+++ Dataset records
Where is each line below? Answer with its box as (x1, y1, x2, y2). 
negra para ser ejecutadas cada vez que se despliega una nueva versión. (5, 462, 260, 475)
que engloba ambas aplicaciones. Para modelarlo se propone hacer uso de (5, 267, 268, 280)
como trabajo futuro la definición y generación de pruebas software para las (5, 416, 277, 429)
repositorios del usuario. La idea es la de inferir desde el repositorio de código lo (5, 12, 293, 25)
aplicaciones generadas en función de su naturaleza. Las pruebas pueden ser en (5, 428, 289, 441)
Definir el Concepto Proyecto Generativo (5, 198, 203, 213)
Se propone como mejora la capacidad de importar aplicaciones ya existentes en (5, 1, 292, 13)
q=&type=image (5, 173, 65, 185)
++++++
+++ Dataset records
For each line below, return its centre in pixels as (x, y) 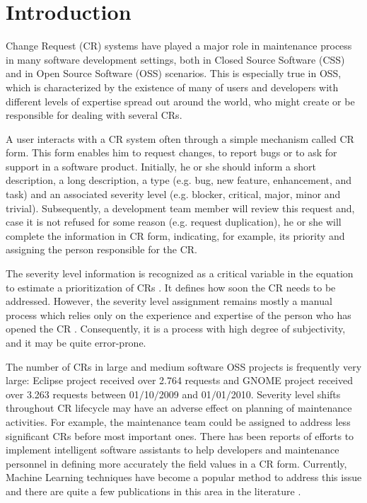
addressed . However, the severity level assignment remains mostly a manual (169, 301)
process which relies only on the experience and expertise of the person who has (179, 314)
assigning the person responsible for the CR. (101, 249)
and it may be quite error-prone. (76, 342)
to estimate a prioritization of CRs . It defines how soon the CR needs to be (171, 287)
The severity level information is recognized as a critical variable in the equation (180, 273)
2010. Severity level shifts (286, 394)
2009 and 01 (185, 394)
++++++
■ **Task objective**
Go through the records and report each line that contains "person".

■ **Response**
process which relies only on the experience and expertise of the person who has (179, 314)
assigning the person responsible for the CR. (101, 249)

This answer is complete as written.